Based on the national medium- and long-term scientific development plan and on the development needs of energy conservation and emission reduction and related industries, aiming at the basic theory and key technologies of the refrigeration and air-conditioning low-temperature fields, this research discipline intends primarily to develop a thermodynamic theory of refrigeration and cryogenic systems; new refrigeration methods and circulation systems; new technologies for air-conditioning and heat pumps; methods for efficient energy usage of refrigeration and air-conditioning systems; simulation and optimization design; combined cooling, heating, and power and distributed energy supply systems with the multi-energy complementary; heat and mass transfer characteristics of refrigeration and air-conditioning units; applications of renewable energy (such as solar energy) and low-grade energy in refrigeration and air conditioning systems; CO₂ powered refrigeration and heating systems; electric vehicle thermal management technology; energy storage technology; methods for efficient recycling of liquified natural gas cold energy; artificial environmental system engineering, etc.

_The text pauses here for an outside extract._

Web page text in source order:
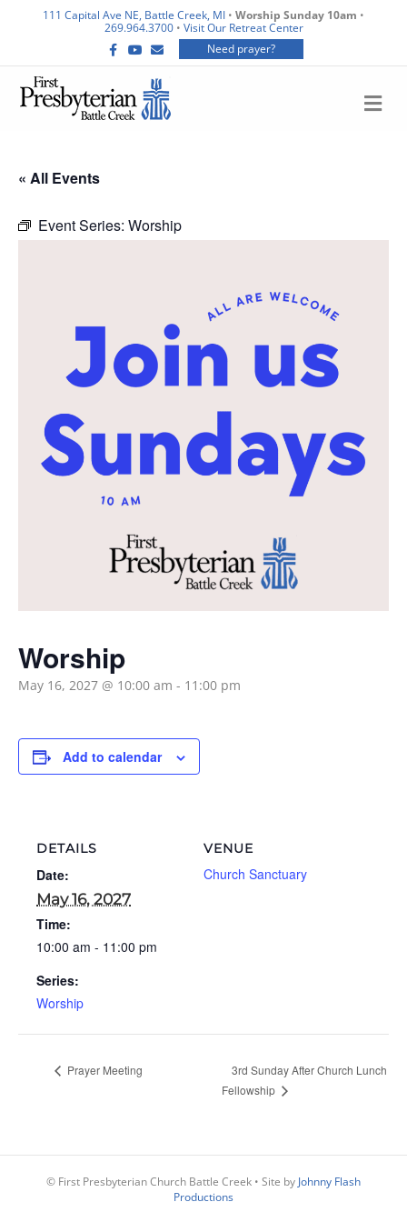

This research discipline also aims to provide a theory basis and key technical support for refrigeration, low-temperature air-conditioning, and related industries. .

6. Industrial fluid mechanics

This research discipline primarily investigates a large number of fluid mechanics problems in engineering and studies the flow characteristics around structures, the vortex development processes and flow control measures to achieve energy conservation. Wind tunnel tests and numerical techniques are employed in fundamental and applied aerodynamic research of vehicles and common structures. To meet the needs of national economic development, the operating principle, design method, and testing technology of the turbomachinery are all studied to explain the internal flow mechanism in turbomachinery, optimize such machine and develop the effective testing method for it. This research discipline also focuses on the contaminant diffusion in different city environments, to obtain the spatial–temporal distribution characteristics of the flow field and pollutant concentration field, and then to optimize the architectural design and road environment to improve city's air quality.

7. New energy utilization and new energy vehicle technology

To cope with the energy crisis and environmental issues, to achieve healthy and sustainable economic development, and to adapt to the national energy structure adjustment and the transformation and upgrading of the energy industry, this research discipline focuses on the theory and technology of new energy utilization such as fuel cell, solar energy, wind energy, biomass energy, ocean energy, and geothermal energy. The research scope includes new energy material development, energy storage technology, distributed energy technology, photothermal radiation transmission mechanism and numerical simulation, value-added biomass utilization technology, power battery and supercapacitor technology, energy microgrid system technology, multi-energy complementary technology, ground source heat pump system technology, and energy policy research. In the field of new energy vehicles, research focuses on the application of new lithium batteries and fuel cells in automobiles, optimization of hybrid and electric assembly matching, thermal balance and thermal management of new energy vehicles, theory and method of fault diagnosis systems, vehicle energy management and dynamic coordination, and intelligent integrated control strategy technology.